TASK BRIEF: Begin at the line below that has "process. [62, 817]" and stop after the line that has "2018, [65, 268]". Please restate only those lines, word for word.

RECORDS FOR THE TASK:
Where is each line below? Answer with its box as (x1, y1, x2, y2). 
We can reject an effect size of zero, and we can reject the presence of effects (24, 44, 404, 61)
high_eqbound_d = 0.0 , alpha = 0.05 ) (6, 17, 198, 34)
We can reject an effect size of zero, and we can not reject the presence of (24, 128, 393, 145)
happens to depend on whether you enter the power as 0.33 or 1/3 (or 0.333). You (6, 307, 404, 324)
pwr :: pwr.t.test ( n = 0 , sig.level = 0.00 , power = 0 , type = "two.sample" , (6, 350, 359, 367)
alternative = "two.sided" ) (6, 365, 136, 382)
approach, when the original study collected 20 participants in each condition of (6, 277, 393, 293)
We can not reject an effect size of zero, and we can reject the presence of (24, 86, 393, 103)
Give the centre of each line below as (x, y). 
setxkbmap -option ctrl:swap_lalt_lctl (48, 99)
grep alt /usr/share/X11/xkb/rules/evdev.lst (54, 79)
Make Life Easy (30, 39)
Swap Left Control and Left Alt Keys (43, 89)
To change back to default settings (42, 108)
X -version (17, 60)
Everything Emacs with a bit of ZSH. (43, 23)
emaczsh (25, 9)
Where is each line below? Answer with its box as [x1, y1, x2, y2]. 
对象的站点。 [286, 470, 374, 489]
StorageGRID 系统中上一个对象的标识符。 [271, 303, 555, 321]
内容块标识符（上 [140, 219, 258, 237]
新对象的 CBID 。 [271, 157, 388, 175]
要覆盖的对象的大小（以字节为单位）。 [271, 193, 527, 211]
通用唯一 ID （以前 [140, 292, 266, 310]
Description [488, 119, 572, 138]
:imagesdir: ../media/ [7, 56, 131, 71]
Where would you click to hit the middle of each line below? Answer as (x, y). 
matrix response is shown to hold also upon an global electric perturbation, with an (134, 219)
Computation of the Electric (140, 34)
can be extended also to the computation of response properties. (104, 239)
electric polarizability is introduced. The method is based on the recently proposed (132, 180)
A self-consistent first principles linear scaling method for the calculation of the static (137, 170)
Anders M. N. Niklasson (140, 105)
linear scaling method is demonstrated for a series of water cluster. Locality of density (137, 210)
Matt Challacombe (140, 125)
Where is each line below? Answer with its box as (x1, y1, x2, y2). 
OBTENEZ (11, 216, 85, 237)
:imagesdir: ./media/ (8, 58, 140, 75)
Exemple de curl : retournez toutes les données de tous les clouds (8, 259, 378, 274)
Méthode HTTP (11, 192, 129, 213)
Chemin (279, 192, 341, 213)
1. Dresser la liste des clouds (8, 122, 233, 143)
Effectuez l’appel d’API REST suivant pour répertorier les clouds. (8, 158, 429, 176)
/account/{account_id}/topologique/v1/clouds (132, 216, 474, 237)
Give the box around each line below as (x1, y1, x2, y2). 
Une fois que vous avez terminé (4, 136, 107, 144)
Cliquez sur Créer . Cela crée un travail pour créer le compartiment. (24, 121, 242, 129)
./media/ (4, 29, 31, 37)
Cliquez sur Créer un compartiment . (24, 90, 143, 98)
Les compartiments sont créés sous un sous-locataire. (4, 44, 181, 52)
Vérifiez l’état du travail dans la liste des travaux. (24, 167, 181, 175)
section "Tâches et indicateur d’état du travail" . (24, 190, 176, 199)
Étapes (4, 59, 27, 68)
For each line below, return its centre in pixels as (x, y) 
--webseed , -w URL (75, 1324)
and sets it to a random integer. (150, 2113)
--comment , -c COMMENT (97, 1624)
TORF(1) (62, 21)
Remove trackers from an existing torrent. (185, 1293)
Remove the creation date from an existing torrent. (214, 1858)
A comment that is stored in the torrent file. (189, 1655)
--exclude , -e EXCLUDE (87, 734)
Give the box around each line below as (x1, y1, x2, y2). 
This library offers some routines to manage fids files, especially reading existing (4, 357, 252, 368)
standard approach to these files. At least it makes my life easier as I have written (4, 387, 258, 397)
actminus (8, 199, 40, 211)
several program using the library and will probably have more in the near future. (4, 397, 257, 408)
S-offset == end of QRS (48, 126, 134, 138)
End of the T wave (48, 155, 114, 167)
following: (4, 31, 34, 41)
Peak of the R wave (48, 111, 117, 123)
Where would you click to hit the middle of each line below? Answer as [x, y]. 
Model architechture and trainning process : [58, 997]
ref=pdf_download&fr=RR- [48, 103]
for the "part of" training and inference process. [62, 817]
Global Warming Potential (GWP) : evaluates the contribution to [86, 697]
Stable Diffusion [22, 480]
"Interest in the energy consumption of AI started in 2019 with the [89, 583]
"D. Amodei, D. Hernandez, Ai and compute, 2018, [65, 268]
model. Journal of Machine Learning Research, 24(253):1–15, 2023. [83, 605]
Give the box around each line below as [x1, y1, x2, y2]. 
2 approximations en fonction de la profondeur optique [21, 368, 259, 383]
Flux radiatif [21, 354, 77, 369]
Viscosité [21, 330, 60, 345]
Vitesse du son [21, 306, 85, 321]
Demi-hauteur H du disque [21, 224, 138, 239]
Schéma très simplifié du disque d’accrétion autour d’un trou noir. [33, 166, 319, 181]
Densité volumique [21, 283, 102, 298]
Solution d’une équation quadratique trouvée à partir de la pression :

OUTPUT OF THE EXERCISE:
for the "part of" training and inference process. [62, 817]
Global Warming Potential (GWP) : evaluates the contribution to [86, 697]
Stable Diffusion [22, 480]
"Interest in the energy consumption of AI started in 2019 with the [89, 583]
"D. Amodei, D. Hernandez, Ai and compute, 2018, [65, 268]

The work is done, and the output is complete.